10. Experimental Results

Prior to this section, some specifications for a buck converter are given as follows: (i) The input voltage is 12 V; (ii) The output voltage is 5 V; (iii) The rated output current is 8 A; (iv) The switching frequency is 195 kHz; (v) The ADC is 9-bit with a peak-to-peak voltage of 1.7 V; (vi) The PWM is 9-bit and PWFM is 9-bit plus 1-bit; (vii) The value of the output inductor is 5 µH; (viii) The output capacitor is constructed by two 470 µF electrolytic capacitors and two 10 µF multilayer ceramic capacitors (MLCC), with all capacitors paralleled together; (x) The part names of the main switch Q₁ and synchronous rectifier Q₂ are the same, called IRL8113; (xi) The FPGA, belonging to Altera Cyclone 3 with operating clock of 100 MHz, has the part name of EP34C5T44.

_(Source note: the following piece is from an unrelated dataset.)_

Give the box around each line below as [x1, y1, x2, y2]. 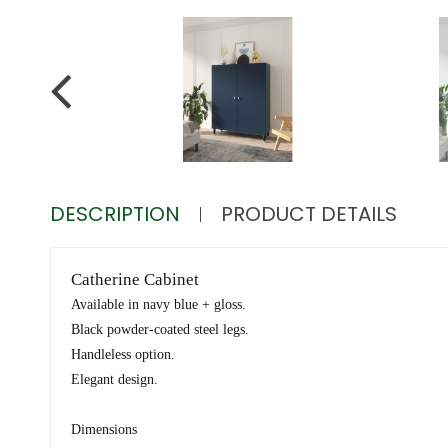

Figure 12 and Figure 13 show the waveforms relevant to the traditional PWM control strategy and the proposed PWFM control strategy under different loads, respectively. The controller is not well designed herein. The purpose of the controller is to show the limit cycle oscillation under the traditional PWM control strategy. Therefore, the transient part is not so important. As for the proportional gain k_p, it may affect the experimental results but may not be needed. As for the integral gain k_i, it must be needed to make the DC output voltage stable at a given value. In the following experiments, the value of k_i is 0.0625. From Figure 14 and Figure 15, the limit cycle oscillation is removed, and the transient parts are almost the same as those shown in Figure 12 and Figure 13. The features of the proposed PWFM control strategy are the same as those of the traditional PWM control strategy except that both the resolutions are different. Figure 16, Figure 17, Figure 18 and Figure 19 show the zoom-in waveforms for Figure 12, Figure 13, Figure 14 and Figure 15, respectively. From these figures, it can be seen that due to the switching frequency, the output voltages have high-frequency ripples, and the inductor currents also have high-frequency ripples.

11. Conclusions

A PWFM control strategy is presented herein by combining the one-comparator counter-based DPWM control with PFM control to increase pseudo-1-bit resolution under constant-frequency operation. By doing so, as compared with the traditional PWM control strategy, system stability will be enhanced, including no limit cycle oscillation although both have almost the same transient responses. Above all, the difference in internal structure between the two is quite small, and the circuit complexity and chip area are not altered. In the future, the number of bits for DPWM and PFM will be investigated to shorten the transient time.